Professor Pandey is an accomplished academic leader in the study of identity and diversity in antiquity, having gained her undergraduate degree in Classical Language at Swarthmore and going on to gain degrees at Oxford, Cambridge, and UC Berkeley. Her talk was an excerpt of her upcoming book, Empires of Difference: What Rome Can Teach Us about Diversity. She is also the author of the book Poetic and Power in Augustan Rome: Latin Poetic Response to Early Imperial Iconography and a contributor to the popular and progressive classically-themed website Eidolon.

Professor Pandey’s talk centered on the definition of diversity in the ancient world and how we can use Roman ideas of diversity and identity to reflect upon our own society today. Professor Pandey discussed how too often Roman culture is whitewashed when it was indeed a diverse and expansive civilization. She also reflected upon the current trend of using history in order to glorify alt-right groups in today’s media, and how Rome in particular is often a victim of this weaponization. In her talk, Professor Pandey opened the audience’s eyes to the relationship between Rome’s open, multicultural society and modern debates about diversity.

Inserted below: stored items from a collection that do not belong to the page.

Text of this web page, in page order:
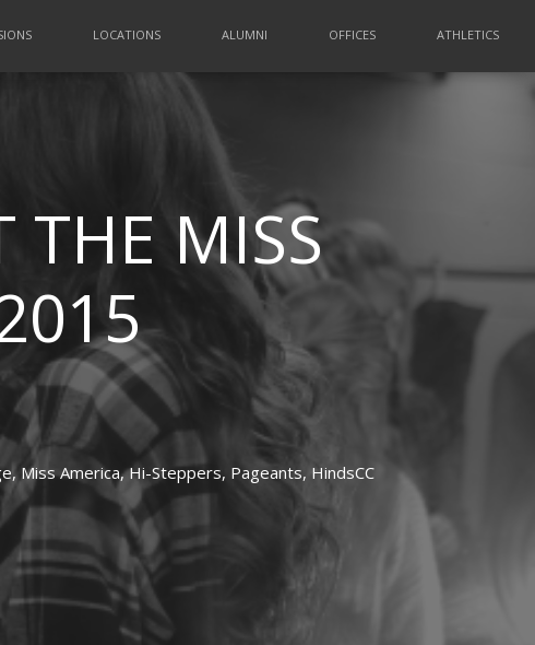
LOCATIONS ALUMNI OFFICES ATHLETICS
THE MISS
Miss America,Hi-Steppers, Pageants, HindsCC
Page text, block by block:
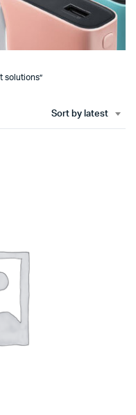
solutions”
Sort by latest
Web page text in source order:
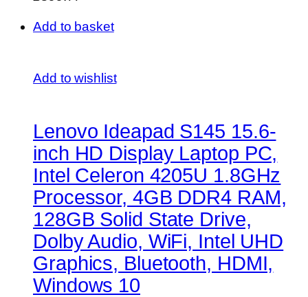
Add to basket
Add to wishlist
Lenovo Ideapad S145 15.6-
inch HD Display Laptop PC,
Intel Celeron 4205U 1.8GHz
Processor, 4GB DDR4 RAM,
128GB Solid State Drive,
Dolby Audio, WiFi, Intel UHD
Graphics, Bluetooth, HDMI,
Windows 10
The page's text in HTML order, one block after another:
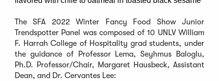
The SFA 2022 Winter Fancy Food Show Junior
Trendspotter Panel was composed of 10 UNLV William
F. Harrah College of Hospitality grad students, under
the guidance of Professor Lema, Seyhmus Baloglu,
Ph.D. Professor/Chair, Margaret Hausbeck, Assistant
Dean, and Dr. Cervantes Lee:
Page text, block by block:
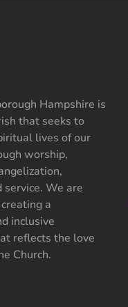
Hampshire is
that seeks to
lives of our
worship,
We are
a
inclusive
reflects the love
Church.
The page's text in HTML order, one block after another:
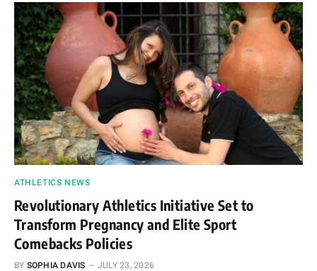
ATHLETICS NEWS
Revolutionary Athletics Initiative Set to
Transform Pregnancy and Elite Sport
Comebacks Policies
BY SOPHIA DAVIS JULY 23, 2026
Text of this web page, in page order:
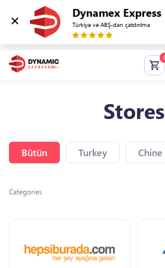
Dynamex Express
Türkiyə və ABŞ-dan çatdırılma
Stores
Bütün Turkey Chine
Categories
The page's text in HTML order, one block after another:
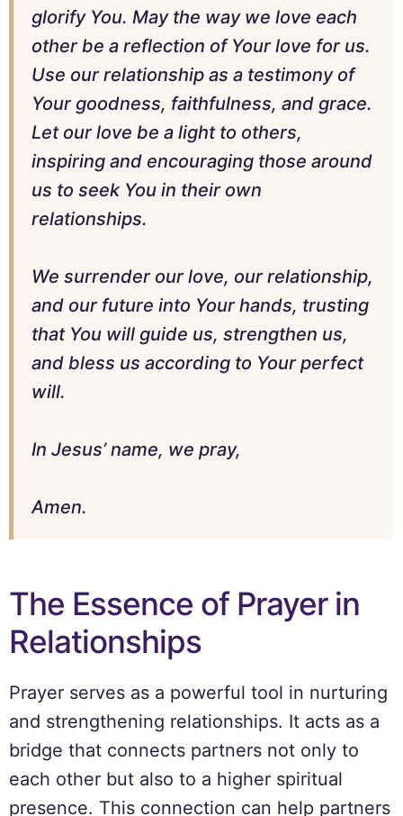
glorify You. May the way we love each
other be a reflection of Your love for us.
Use our relationship as a testimony of
Your goodness, faithfulness, and grace.
Let our love be a light to others,
inspiring and encouraging those around
us to seek You in their own
relationships.
We surrender our love, our relationship,
and our future into Your hands, trusting
that You will guide us, strengthen us,
and bless us according to Your perfect
will.
In Jesus’ name, we pray,
Amen.
The Essence of Prayer in
Relationships
Prayer serves as a powerful tool in nurturing
and strengthening relationships. It acts as a
bridge that connects partners not only to
each other but also to a higher spiritual
presence. This connection can help partners
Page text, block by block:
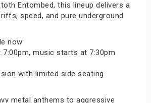
Entombed, this lineup delivers a
speed, and pure underground
now
7:00pm, music starts at 7:30pm
with limited side seating
metal anthems to aggressive
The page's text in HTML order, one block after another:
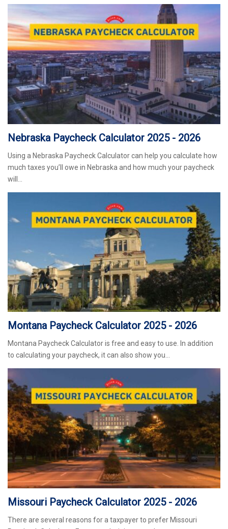
Nebraska Paycheck Calculator 2025 - 2026
Using a Nebraska Paycheck Calculator can help you calculate how
much taxes you’ll owe in Nebraska and how much your paycheck
will…
Montana Paycheck Calculator 2025 - 2026
Montana Paycheck Calculator is free and easy to use. In addition
to calculating your paycheck, it can also show you…
Missouri Paycheck Calculator 2025 - 2026
There are several reasons for a taxpayer to prefer Missouri
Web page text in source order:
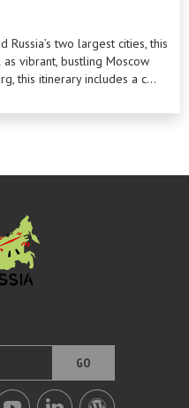
two largest cities, this
vibrant, bustling Moscow
this itinerary includes a c...
GO

Professor Pandey’s topic could not have come at a more relevant time. In the past few years, the academic classical world has been a hotbed of exclusion and racism, making clear that an academic field dominated primarily by straight white men is no longer acceptable. By presenting the classical world as Eurocentric, we not only alienate brilliant leaders in the field who do not identify as such, but also overlook a hugely important aspect of classics that would greatly benefit the field if we took the time to study it more thoroughly. The classical encompasses much more than just Greece and Italy, and classics would be a much more relevant and representative field today if this was addressed. Professor Pandey’s forthcoming book is something that every classicist should read if they wish to make a difference in academia and the world around them.